As you continue learning about AI, you’ll understand more about why AI requires human involvement to function properly. For example, ML programs can’t learn independently; they need people to continually update their training. Also, shortcomings in training data can reflect or amplify biases, leading to skewed or unfair outcomes. And, of course, there are many tasks that require a personal touch, such as handling sensitive issues. You’ll explore these issues more in-depth soon; for now, just understand that critical evaluation is essential to address potential challenges and limitations.
Is it AI?
It can be challenging to distinguish AI tools from non-AI tools. The following is a simple breakdown to keep in mind and help you more easily differentiate the two:
Ai Tools:
AI acquires knowledge, then adapts and improves over time. It tackles challenges that have many variables and uncertain outcomes, then makes decisions based on data. And it uses data patterns to make predictions and choose actions, not pre-programmed responses.
Recall the navigation tools analyzing traffic data to suggest optimal routes …
The streaming services that base movie recommendations on your likes and dislikes …

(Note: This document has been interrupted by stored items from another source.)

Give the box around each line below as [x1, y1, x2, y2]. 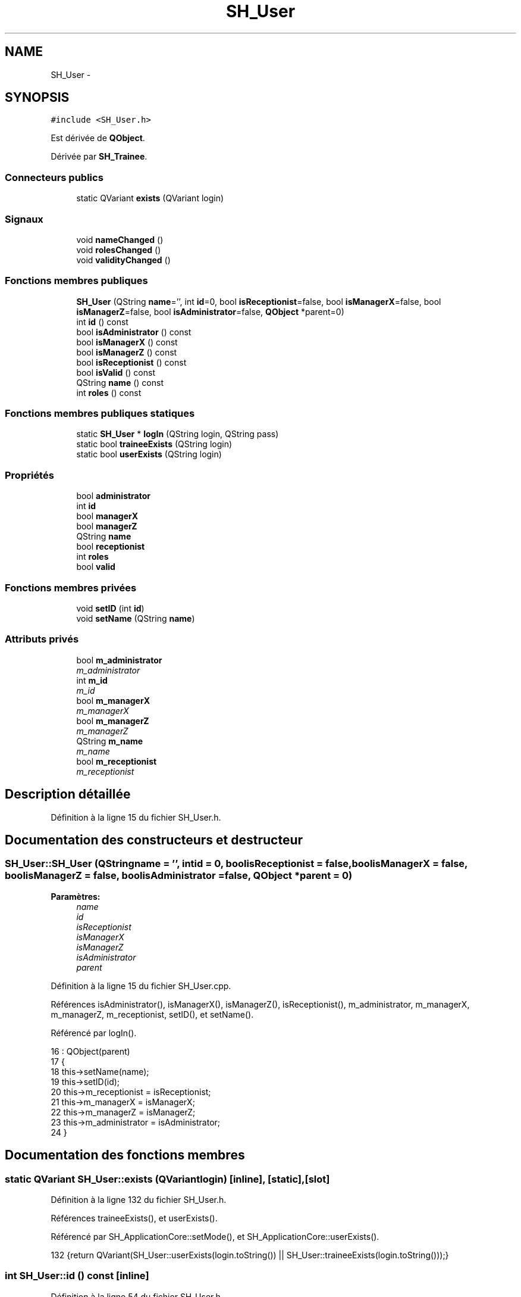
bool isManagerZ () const [76, 347, 177, 357]
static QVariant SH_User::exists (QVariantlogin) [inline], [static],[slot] [5, 1173, 330, 1185]
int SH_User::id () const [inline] [5, 1270, 149, 1282]
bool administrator [76, 491, 151, 501]
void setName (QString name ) [76, 613, 195, 623]
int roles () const [76, 387, 142, 398]
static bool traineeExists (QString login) [76, 439, 233, 450]
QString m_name [76, 735, 143, 746]
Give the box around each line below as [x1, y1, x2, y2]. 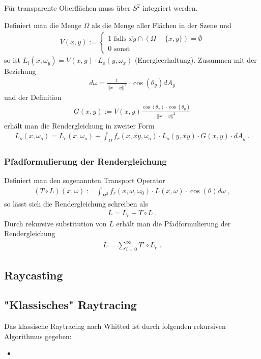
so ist [4, 55, 21, 65]
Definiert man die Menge [4, 19, 81, 30]
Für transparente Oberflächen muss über [4, 3, 131, 13]
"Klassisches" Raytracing [4, 297, 137, 313]
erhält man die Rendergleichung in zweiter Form [4, 120, 155, 131]
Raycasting [4, 267, 63, 283]
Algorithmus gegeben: [4, 330, 72, 341]
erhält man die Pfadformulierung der [116, 218, 231, 228]
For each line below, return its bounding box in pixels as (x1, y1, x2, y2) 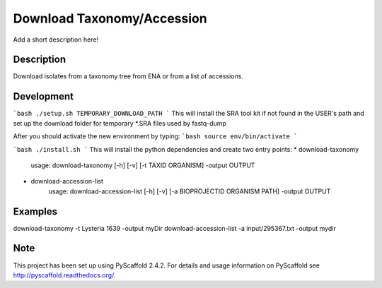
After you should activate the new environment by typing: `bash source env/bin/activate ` (13, 132, 298, 140)
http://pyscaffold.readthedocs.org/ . (13, 270, 116, 279)
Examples (13, 205, 58, 217)
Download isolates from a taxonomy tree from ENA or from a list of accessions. (13, 72, 243, 80)
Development (13, 90, 74, 102)
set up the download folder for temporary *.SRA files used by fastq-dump (13, 119, 226, 127)
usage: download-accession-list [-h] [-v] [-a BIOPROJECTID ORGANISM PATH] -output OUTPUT (48, 187, 331, 196)
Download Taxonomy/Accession (13, 11, 208, 26)
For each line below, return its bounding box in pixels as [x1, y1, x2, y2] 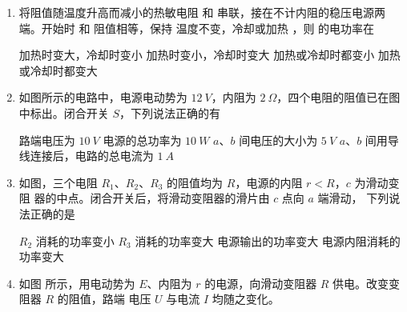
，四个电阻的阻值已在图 [276, 89, 401, 106]
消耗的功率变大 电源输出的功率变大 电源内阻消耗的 [135, 232, 401, 249]
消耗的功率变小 [35, 232, 115, 249]
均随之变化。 [212, 290, 280, 307]
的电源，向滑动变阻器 [204, 274, 317, 291]
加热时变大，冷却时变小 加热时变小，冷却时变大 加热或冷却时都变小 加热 [18, 46, 401, 63]
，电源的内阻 [235, 174, 303, 190]
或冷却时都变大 [18, 62, 98, 78]
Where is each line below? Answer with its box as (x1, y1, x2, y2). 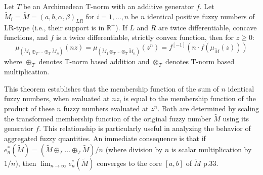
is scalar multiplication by (171, 144, 252, 154)
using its (223, 113, 249, 123)
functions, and (4, 32, 48, 42)
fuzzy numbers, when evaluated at (4, 93, 110, 104)
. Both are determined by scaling (157, 103, 259, 113)
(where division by (105, 144, 163, 154)
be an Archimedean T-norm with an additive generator (23, 1, 194, 11)
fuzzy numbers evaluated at (63, 103, 149, 113)
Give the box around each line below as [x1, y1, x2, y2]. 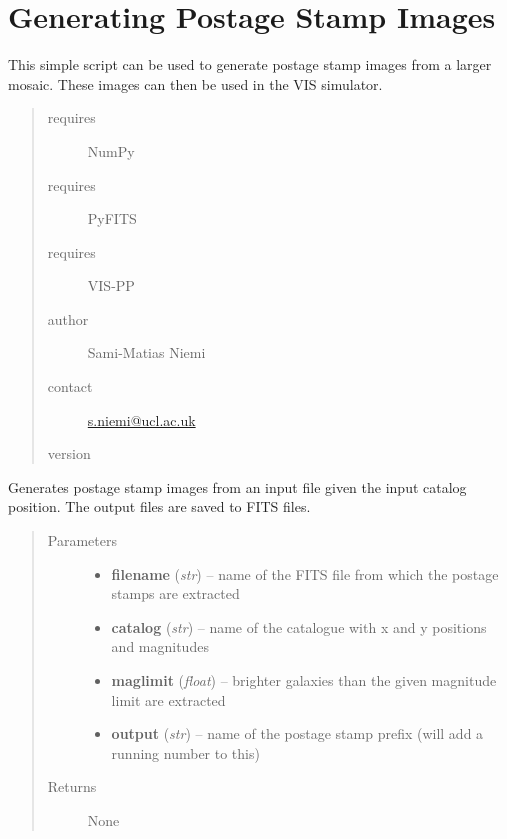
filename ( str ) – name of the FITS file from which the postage [111, 563, 499, 584]
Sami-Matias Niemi [87, 342, 206, 363]
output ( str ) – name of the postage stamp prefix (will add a [111, 723, 484, 744]
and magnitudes [111, 636, 209, 657]
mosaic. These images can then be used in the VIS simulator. [8, 73, 383, 94]
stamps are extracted [111, 583, 240, 604]
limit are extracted [111, 689, 226, 710]
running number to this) [111, 742, 260, 763]
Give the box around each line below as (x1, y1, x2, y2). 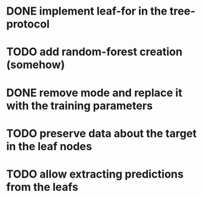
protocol (6, 17, 50, 31)
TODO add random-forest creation (6, 45, 183, 59)
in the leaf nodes (6, 139, 92, 153)
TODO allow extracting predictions (6, 167, 184, 181)
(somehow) (6, 58, 65, 72)
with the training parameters (6, 98, 153, 112)
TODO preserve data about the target (6, 126, 197, 140)
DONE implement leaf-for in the (6, 4, 168, 18)
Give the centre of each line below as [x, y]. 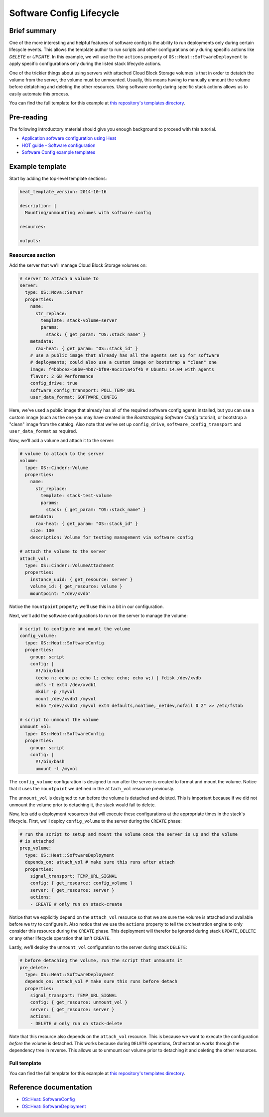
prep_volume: [36, 848]
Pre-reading [28, 117]
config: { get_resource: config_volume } [81, 883]
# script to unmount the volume [59, 720]
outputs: [30, 241]
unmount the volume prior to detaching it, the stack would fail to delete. [83, 805]
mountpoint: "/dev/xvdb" [61, 593]
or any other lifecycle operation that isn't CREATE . [60, 938]
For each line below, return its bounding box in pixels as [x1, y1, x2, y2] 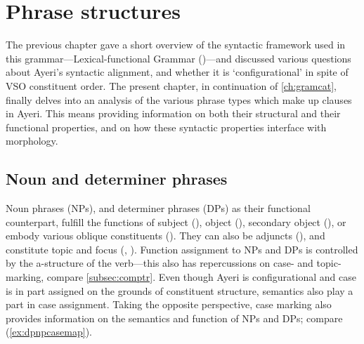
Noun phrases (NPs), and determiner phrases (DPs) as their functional [6, 201, 311, 216]
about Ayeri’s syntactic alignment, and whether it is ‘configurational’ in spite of [6, 65, 349, 79]
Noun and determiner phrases [6, 168, 228, 190]
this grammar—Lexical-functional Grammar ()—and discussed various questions [6, 51, 351, 65]
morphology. [6, 133, 58, 148]
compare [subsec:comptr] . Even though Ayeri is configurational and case [46, 270, 356, 284]
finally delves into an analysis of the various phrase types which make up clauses [6, 92, 352, 107]
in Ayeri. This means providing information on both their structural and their [6, 106, 341, 121]
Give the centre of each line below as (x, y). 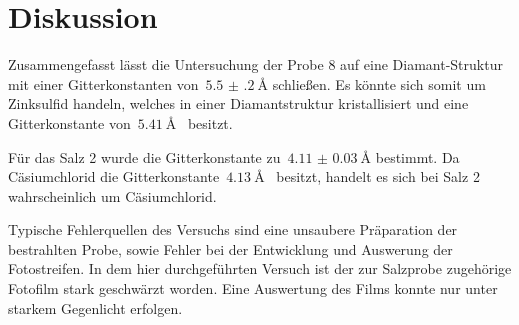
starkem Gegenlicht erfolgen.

And the financial institutions gaining knowledge from past fraudulent transactions.
Non-Ai Tools:
Rather than learning and adapting, non-AI tools work by executing instructions. Because these systems handle tasks with set rules and predictable outcomes, their responses are predefined.
Think of a simple calculator returning “10” when you enter “5 + 5” …
A sprinkler system that waters a lawn according to a pre-programmed schedule …
And a basic spell-checker identifying misspelled words based on a preprogrammed dictionary.